For as long as Potlatch has existed, this has been the case. Located on a former pineapple plantation near Governor’s Harbor, Eleuthera’s colorful main port, the original resort was founded in the 1950s by a trio of pearl-wearing New York socialites. The property was run like an invite-only private home: friends would come down for weeks at a time without ever seeing a bill. So, despite the resort’s success and popularity among A-listers including Greta Garbo and Paul McCartney, who honeymooned there with Linda in 1969 and wrote the Beatles song “She Came in Through the Bathroom Window” on hotel stationery, Potlatch was quickly run into the ground.
In 2015, Jamaican-born Bruce Loshusan and his Cuban-born business partner, Hans Febles, stumbled on the then-dilapidated hotel after a prospective hospitality venture on Bahamas’ Berry Islands fell through. They were enchanted by Eleuthera’s wild beauty and lack of development: the long, narrow island, while home to more than 100 beaches, doesn’t have a single traffic light.
They were less rosy about what had become of the legendary Potlatch Club. Decades of abandonment had done a number on the property’s midcentury architecture: the clubhouse slanted sideways, and sunflowers shot up through rotten floorboards. Loshusan and Febles wondered what, if anything, they could salvage.
Then they saw the beach.
“I’ll never forget seeing it for the first time,” recalls Loshusan. “I got goosebumps. I’d never seen a beach so spectacularly romantic in my life.”
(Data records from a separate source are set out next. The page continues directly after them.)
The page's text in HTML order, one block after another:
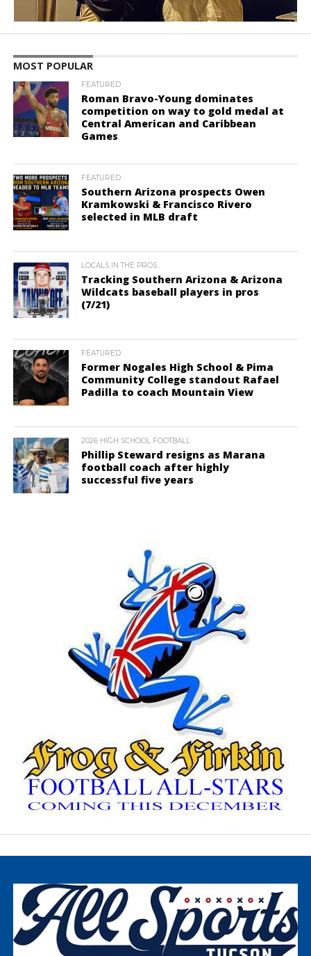
MOST POPULAR
FEATURED
Roman Bravo-Young dominates
competition on way to gold medal at
Central American and Caribbean
Games
FEATURED
Southern Arizona prospects Owen
Kramkowski & Francisco Rivero
selected in MLB draft
LOCALS IN THE PROS
Tracking Southern Arizona & Arizona
Wildcats baseball players in pros
(7/21)
FEATURED
Former Nogales High School & Pima
Community College standout Rafael
Padilla to coach Mountain View
2026 HIGH SCHOOL FOOTBALL
Phillip Steward resigns as Marana
football coach after highly
successful five years
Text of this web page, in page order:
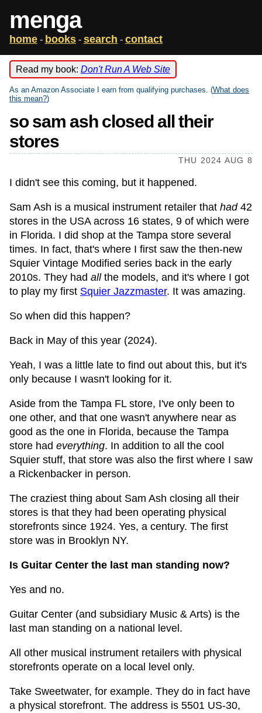
menga
home - books - search - contact
Read my book: Don't Run A Web Site
As an Amazon Associate I earn from qualifying purchases. (What does
this mean?)
so sam ash closed all their
stores
THU 2024 AUG 8
I didn't see this coming, but it happened.
Sam Ash is a musical instrument retailer that had42
stores in the USA across 16 states, 9 of which were
in Florida. I did shop at the Tampa store several
times. In fact, that's where I first saw the then-new
Squier Vintage Modified series back in the early
2010s. They had allthe models, and it's where I got
to play my first Squier Jazzmaster. It was amazing.
So when did this happen?
Back in May of this year (2024).
Yeah, I was a little late to find out about this, but it's
only because I wasn't looking for it.
Aside from the Tampa FL store, I've only been to
one other, and that one wasn't anywhere near as
good as the one in Florida, because the Tampa
store had everything. In addition to all the cool
Squier stuff, that store was also the first where I saw
a Rickenbacker in person.
The craziest thing about Sam Ash closing all their
stores is that they had been operating physical
storefronts since 1924. Yes, a century. The first
store was in Brooklyn NY.
Is Guitar Center the last man standing now?
Yes and no.
Guitar Center (and subsidiary Music & Arts) is the
last man standing on a national level.
All other musical instrument retailers with physical
storefronts operate on a local level only.
Take Sweetwater, for example. They do in fact have
a physical storefront. The address is 5501 US-30,
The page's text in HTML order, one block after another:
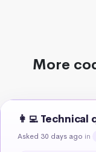
More
👩‍💻 Technical
Asked 30 days ago in
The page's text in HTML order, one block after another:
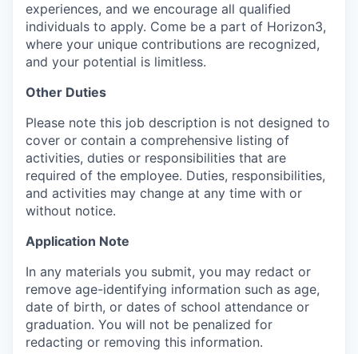
experiences, and we encourage all qualified
individuals to apply. Come be a part of Horizon3,
where your unique contributions are recognized,
and your potential is limitless.
Other Duties
Please note this job description is not designed to
cover or contain a comprehensive listing of
activities, duties or responsibilities that are
required of the employee. Duties, responsibilities,
and activities may change at any time with or
without notice.
Application Note
In any materials you submit, you may redact or
remove age-identifying information such as age,
date of birth, or dates of school attendance or
graduation. You will not be penalized for
redacting or removing this information.

It wasn’t long before the duo moved on property and began working with a local architecture firm to preserve as much of the original resort as possible (in the end, four structures were saved) while elaborating a new look and feel for Potlatch 2.0. They kept the clubhouse’s black-and-white floor tiles, revamped an original pool (and added an additional infinity-edged pool with ocean views), and restored a floor-to-ceiling mural painting by the Sri Lankan-born, London-trained architect Ray James Holman Nathaniels. Nassau-based interior designer Amanda Lindroth was brought on to add beachy pops of color and texture to the all-white interiors, incorporating details such as pink coral stone floors, nightstands with mother-of-pearl inlay, teak, and rattan furniture.
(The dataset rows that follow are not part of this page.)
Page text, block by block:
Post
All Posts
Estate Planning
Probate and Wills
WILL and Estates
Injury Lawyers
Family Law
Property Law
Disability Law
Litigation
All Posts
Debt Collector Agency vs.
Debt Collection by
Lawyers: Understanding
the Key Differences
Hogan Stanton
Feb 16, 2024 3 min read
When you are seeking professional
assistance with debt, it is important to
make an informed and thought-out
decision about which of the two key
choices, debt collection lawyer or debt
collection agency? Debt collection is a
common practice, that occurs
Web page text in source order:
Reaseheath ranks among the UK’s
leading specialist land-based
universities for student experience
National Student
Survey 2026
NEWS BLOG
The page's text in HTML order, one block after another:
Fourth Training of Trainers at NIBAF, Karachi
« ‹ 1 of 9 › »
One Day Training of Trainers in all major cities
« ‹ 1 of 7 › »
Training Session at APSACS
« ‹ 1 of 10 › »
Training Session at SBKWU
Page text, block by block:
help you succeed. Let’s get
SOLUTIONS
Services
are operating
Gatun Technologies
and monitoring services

A hotel as exclusive as Potlatch depends on top-tier service, and Bhutanese-born general manager Kezang Dorji is more than up for the task, having worked at legendary properties including Mozambique’s Kisawa Sanctuary and served as the personal butler for celebrities including Keith Richards and Angelina Jolie and Brad Pitt. At Potlatch, Dorji has assembled an all-star staff, tapping former colleagues including executive chef Choki Wangmo (previously of The Cove Eleuthera), whose menu incorporates fresh fish from Spanish Wells and locally-grown produce including watermelon, leafy greens, and, of course, Eleuthera’s famous golden pineapples, which have been cultivated on the island since the 1880s.
A short walk away from the hotel is the Leon Levy Native Plant Preserve, a 30-acre botanical garden home to Bahamian trees and plants like wild sage and milky weed, used by locals as “bush medicine” for more than five centuries. You’re also within striking distance of the lively Tippy s Restaurant and Beachside Bar—an island institution for more than 20 years—and the family-owned Buccaneer Club, whose colorful proprietor, Katherine Johnson, walked away from a fashion career in Italy, dressing celebrities including Prince and Liza Minnelli, to move back to the island.
“This place has a way of calling you home,” she explained.
I could understand. On the bumpy flight back to Nassau, I used the sleeve of my blouse to wipe humidity from the window, craning my head to catch a last glimpse of the island’s pink sands and pineapple farms. Eleuthera had worked its quiet magic on me; returning wasn’t a matter of if, but when.